Sharps and Flats: Tommy Keene

Topics: Music,

Everyone knows someone whose taste in music has frozen in time: crazy aunts who listen exclusively to Elvis, bubba-like brothers who love Blue Oyster Cult. Critics tend to have contempt for such stick-in-the-mudness, but the truth is, all of us have a sound that sends us, spiritually speaking. For me, it’s the kind of jangle-pop typified by R.E.M.’s first five LPs, as well as that of their peers like the Dbs, the Feelies and Tommy Keene.

Of those acts, Keene has been simultaneously the most commercially promising — and the most invisible. Something about his music melts into thin air, despite the fact that songs like “Paper Words and Lies” and “Run Now” are at least as direct and as melodic as those of Squeeze, Ben Vaughan or Marshall Crenshaw. Keene’s personality isn’t exactly imposing, however: Upon winning the Pazz and Jop poll for his 1984 EP “Places That Are Gone,” he signed to Geffen, released two LPs, and all but disappeared from view.

In the ’90s, Keene’s profile hasn’t just been low, it’s been nonexistent — but all of a sudden, he has reappeared with an LP on the hip-groovy Matador label. “Isolation Party” sounds identical to his pretty and poignant mid-’80s work. It’s jangle pop, pure and simple, achy-lyric songs about outgrowing your girlfriend and getting dumped, surrounded by strummy backgrounds that are jammed with well-placed minor sevenths and open chord tunings that’ll make you murmur with delight.

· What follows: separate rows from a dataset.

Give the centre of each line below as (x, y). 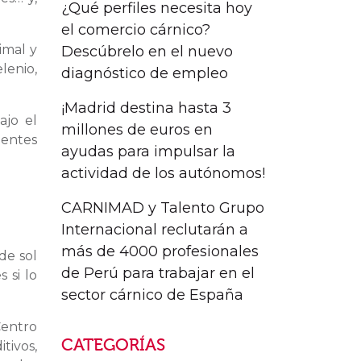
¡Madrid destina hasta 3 (146, 108)
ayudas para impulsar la (148, 152)
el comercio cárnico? (136, 30)
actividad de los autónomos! (163, 174)
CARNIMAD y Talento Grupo (163, 208)
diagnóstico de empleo (145, 74)
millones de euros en (137, 130)
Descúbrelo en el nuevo (147, 52)
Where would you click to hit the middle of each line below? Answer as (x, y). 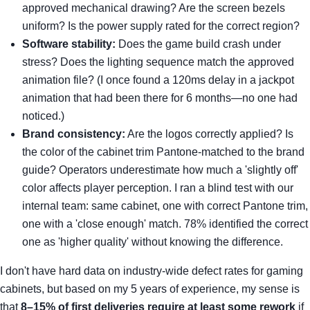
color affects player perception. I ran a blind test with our (158, 188)
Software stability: (69, 44)
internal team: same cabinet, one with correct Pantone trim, (165, 206)
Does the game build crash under (198, 44)
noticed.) (43, 116)
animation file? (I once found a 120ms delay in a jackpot (158, 80)
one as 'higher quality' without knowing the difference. (153, 242)
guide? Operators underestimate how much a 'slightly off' (160, 170)
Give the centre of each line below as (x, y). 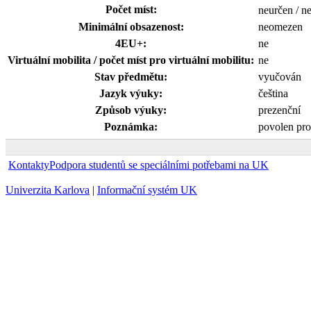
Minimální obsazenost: (131, 27)
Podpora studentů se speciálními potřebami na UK (159, 165)
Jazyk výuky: (131, 93)
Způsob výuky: (131, 110)
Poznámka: (131, 127)
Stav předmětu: (131, 77)
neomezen (280, 27)
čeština (273, 93)
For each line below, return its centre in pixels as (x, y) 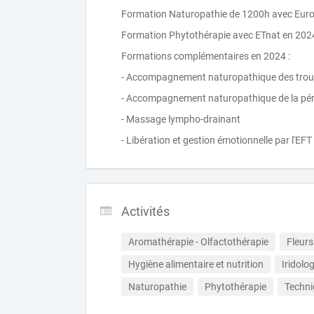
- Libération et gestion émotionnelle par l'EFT (217, 140)
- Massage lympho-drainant (181, 119)
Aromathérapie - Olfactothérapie (198, 242)
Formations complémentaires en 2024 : (206, 56)
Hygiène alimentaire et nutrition (196, 264)
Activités (145, 211)
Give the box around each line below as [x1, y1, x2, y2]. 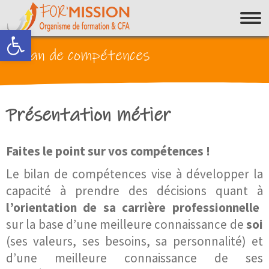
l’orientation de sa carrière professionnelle [6, 199, 259, 216]
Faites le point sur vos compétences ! [6, 143, 210, 159]
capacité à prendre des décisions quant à [6, 183, 263, 199]
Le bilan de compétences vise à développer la [6, 166, 263, 182]
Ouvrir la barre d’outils [5, 23, 187, 47]
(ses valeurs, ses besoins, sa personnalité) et [6, 233, 263, 249]
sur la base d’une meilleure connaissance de [6, 216, 246, 232]
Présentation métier [6, 103, 171, 127]
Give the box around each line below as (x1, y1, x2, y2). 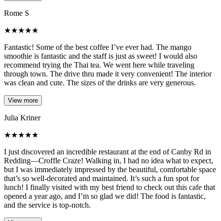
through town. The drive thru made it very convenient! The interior (4, 70, 212, 78)
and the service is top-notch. (4, 201, 91, 210)
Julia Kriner (4, 113, 40, 122)
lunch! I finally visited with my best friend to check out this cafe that (4, 183, 215, 192)
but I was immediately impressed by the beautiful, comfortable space (4, 165, 216, 174)
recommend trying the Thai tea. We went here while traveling (4, 61, 194, 70)
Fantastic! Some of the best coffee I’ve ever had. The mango (4, 43, 191, 52)
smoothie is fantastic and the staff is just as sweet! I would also (4, 52, 197, 61)
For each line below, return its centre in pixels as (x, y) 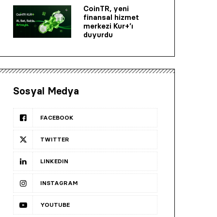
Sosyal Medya (46, 91)
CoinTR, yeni (106, 8)
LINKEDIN (54, 161)
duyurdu (98, 34)
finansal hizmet (111, 17)
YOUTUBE (55, 204)
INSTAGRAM (59, 183)
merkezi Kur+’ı (108, 26)
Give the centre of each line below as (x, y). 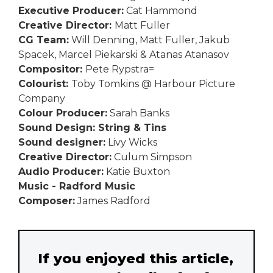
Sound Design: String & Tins (92, 127)
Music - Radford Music (77, 186)
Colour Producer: (63, 113)
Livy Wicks (131, 142)
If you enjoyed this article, (136, 258)
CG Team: (44, 40)
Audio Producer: (61, 171)
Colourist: (45, 83)
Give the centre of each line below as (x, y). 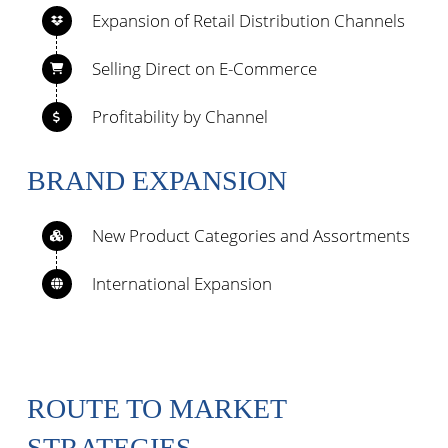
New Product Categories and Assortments (250, 235)
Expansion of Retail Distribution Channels (248, 20)
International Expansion (181, 284)
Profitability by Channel (179, 117)
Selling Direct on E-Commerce (204, 69)
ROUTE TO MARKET (156, 408)
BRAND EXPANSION (156, 181)
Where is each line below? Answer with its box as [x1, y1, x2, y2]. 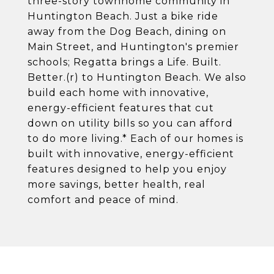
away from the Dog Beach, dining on [28, 26, 226, 37]
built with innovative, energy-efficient [28, 148, 234, 160]
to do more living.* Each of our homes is [28, 133, 243, 144]
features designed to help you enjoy [28, 163, 227, 175]
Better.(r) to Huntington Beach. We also [28, 72, 246, 83]
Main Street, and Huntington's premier [28, 41, 239, 53]
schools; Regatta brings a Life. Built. [28, 56, 221, 68]
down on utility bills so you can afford [28, 117, 233, 129]
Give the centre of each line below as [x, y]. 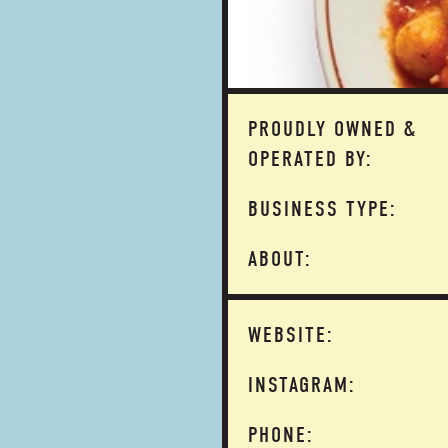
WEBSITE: [291, 335]
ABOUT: [280, 259]
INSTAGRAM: [302, 385]
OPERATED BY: [310, 159]
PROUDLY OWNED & [332, 129]
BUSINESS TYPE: [322, 209]
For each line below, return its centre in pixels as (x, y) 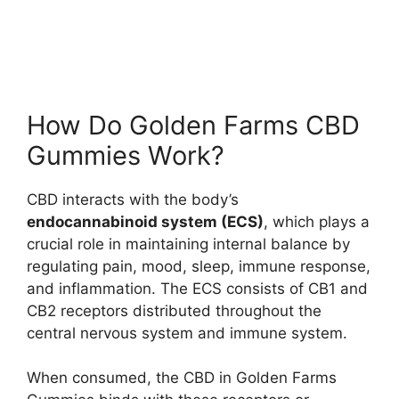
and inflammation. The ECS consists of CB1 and (197, 288)
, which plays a (317, 221)
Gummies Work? (126, 155)
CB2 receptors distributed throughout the (174, 310)
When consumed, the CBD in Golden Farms (182, 378)
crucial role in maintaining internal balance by (188, 244)
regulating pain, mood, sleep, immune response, (199, 266)
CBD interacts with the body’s (133, 199)
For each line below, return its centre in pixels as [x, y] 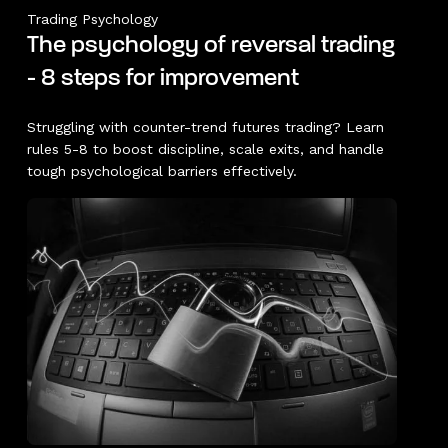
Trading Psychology [92, 18]
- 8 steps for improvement [162, 78]
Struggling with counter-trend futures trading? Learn [205, 126]
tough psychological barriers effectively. [161, 170]
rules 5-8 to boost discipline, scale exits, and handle [205, 148]
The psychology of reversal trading [210, 45]
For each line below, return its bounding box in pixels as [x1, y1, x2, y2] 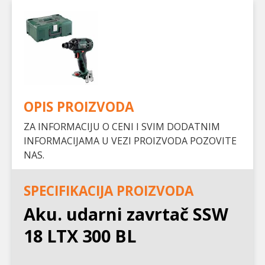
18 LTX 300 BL [24, 224, 136, 248]
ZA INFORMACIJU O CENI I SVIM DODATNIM [24, 119, 220, 133]
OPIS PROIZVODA [24, 98, 134, 117]
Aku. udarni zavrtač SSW [24, 202, 228, 226]
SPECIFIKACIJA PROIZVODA [24, 181, 193, 200]
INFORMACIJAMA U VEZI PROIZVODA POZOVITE [24, 134, 237, 147]
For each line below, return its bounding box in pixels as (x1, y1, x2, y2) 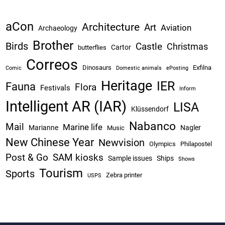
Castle (136, 41, 163, 53)
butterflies (78, 44, 107, 52)
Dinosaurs (82, 64, 112, 72)
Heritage (101, 78, 153, 94)
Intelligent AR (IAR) (6, 98, 127, 116)
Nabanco (129, 119, 176, 134)
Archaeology (38, 24, 78, 33)
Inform (179, 85, 196, 92)
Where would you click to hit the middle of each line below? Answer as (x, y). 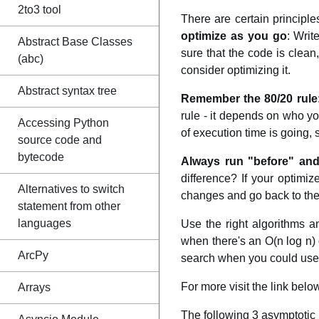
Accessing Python (63, 123)
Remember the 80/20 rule (249, 99)
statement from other (69, 206)
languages (45, 223)
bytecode (41, 157)
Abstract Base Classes (75, 42)
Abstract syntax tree (67, 91)
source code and (60, 140)
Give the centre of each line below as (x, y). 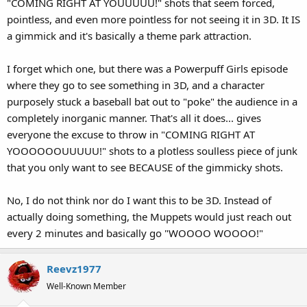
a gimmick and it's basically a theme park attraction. (129, 36)
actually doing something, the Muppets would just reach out (149, 217)
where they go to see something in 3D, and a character (136, 85)
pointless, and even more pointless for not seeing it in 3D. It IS (153, 19)
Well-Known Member (86, 286)
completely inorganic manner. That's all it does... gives (134, 118)
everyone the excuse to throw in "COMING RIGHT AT (131, 134)
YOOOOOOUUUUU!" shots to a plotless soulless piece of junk (152, 151)
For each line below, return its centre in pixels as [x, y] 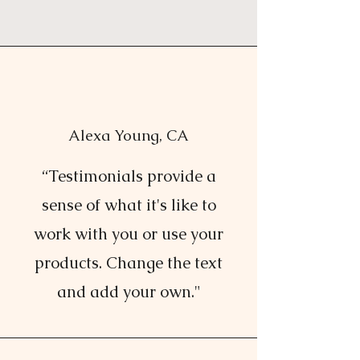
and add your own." [129, 292]
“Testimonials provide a [129, 176]
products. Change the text [129, 263]
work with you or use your [129, 234]
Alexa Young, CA [129, 135]
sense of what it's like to [129, 205]
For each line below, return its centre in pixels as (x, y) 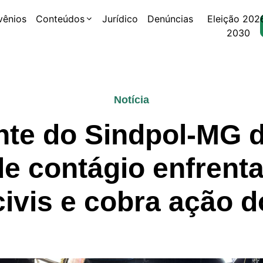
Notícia (131, 100)
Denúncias (171, 19)
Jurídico (120, 19)
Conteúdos (60, 19)
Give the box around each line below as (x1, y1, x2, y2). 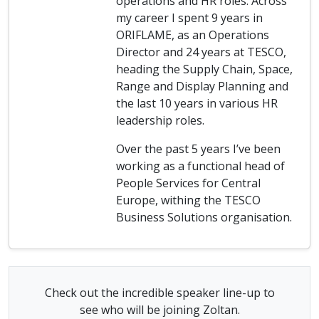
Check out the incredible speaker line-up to (44, 285, 275, 300)
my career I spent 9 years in (116, 10, 263, 26)
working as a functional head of (116, 158, 285, 174)
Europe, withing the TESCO (116, 192, 261, 208)
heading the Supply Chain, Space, (116, 61, 293, 77)
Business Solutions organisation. (116, 209, 292, 225)
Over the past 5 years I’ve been (116, 141, 281, 157)
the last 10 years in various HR (116, 95, 278, 111)
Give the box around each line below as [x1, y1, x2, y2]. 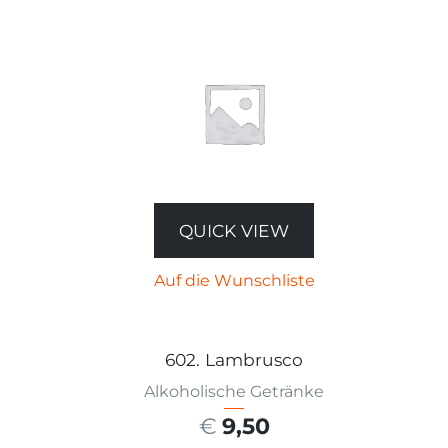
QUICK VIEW [179, 220, 289, 242]
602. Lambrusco [165, 349, 303, 371]
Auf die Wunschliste [153, 271, 315, 291]
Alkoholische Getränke [144, 382, 324, 402]
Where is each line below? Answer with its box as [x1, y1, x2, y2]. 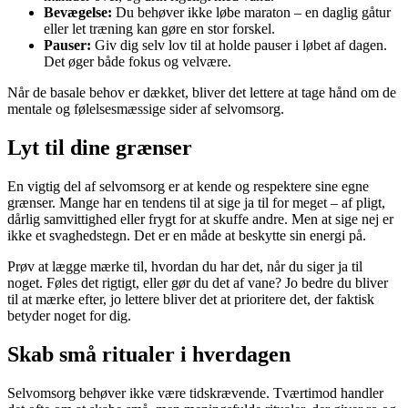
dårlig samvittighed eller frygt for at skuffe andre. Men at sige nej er [7, 211, 393, 228]
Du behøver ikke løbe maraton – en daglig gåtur [112, 5, 391, 21]
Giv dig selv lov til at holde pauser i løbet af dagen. [91, 37, 387, 54]
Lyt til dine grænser [7, 136, 192, 160]
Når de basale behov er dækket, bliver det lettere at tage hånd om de [7, 85, 396, 101]
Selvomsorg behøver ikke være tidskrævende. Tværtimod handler [7, 384, 383, 401]
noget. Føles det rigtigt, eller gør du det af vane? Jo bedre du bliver [7, 275, 388, 291]
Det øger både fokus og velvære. [44, 54, 231, 70]
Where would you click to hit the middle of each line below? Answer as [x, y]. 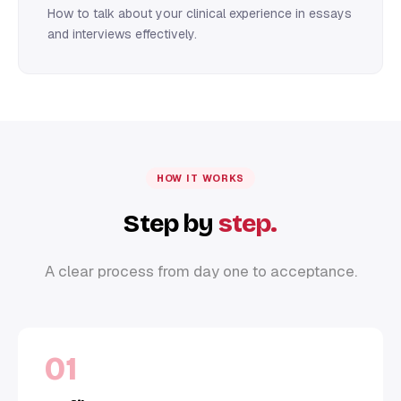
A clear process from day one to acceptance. [200, 271]
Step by [171, 223]
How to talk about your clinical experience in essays [200, 13]
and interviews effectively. [122, 34]
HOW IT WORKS [200, 178]
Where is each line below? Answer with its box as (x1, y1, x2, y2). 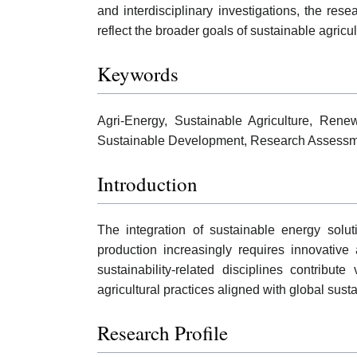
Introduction (97, 170, 198, 197)
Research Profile (97, 320, 228, 347)
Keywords (97, 61, 178, 88)
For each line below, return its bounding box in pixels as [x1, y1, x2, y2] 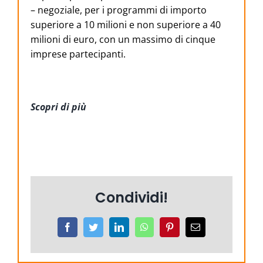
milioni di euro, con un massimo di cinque [31, 33, 215, 46]
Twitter [97, 222, 124, 232]
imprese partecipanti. [31, 48, 126, 61]
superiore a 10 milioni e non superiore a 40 [31, 18, 221, 32]
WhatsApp [148, 222, 188, 232]
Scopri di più [31, 100, 86, 114]
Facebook [72, 222, 108, 232]
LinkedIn [123, 222, 157, 232]
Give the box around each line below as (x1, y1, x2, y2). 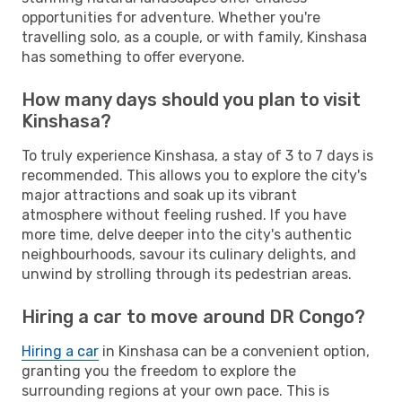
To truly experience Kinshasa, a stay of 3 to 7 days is (22, 146, 373, 164)
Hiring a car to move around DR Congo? (22, 305, 365, 328)
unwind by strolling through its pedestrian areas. (22, 265, 352, 283)
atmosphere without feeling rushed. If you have (22, 205, 346, 223)
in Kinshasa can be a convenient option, (99, 342, 370, 360)
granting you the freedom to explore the (22, 362, 296, 380)
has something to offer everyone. (22, 48, 245, 66)
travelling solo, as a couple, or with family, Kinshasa (22, 28, 367, 46)
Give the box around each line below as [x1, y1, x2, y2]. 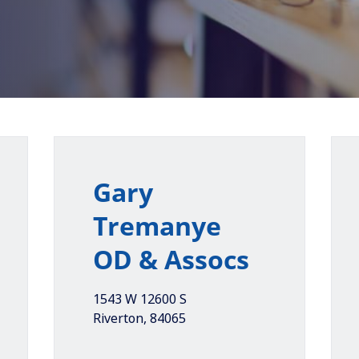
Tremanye [92, 208, 221, 243]
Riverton [92, 309, 143, 327]
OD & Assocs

Atmospherically, the record is a bit of a downer, a sick rumination on the past that verges, at times, on the bitterness of unsuccess. On “Love Dies Down,” for example, Keene keans, “We didn’t get very far in the endless stream of condemnation.” “Battle Lines” is a five-minute song about the folly of being an indie pop monster in 1982. And if you hadn’t gotten the drift of things already from the remarkably Paul Westerberg-esque song “Happy When You’re Sad,” there’s a Mission of Burma cover (“Einstein’s Day,” rendered as if MOB had been a pretty-pop, rather than an atonal big guitar band) that indicates exactly what era Keene is stuck in.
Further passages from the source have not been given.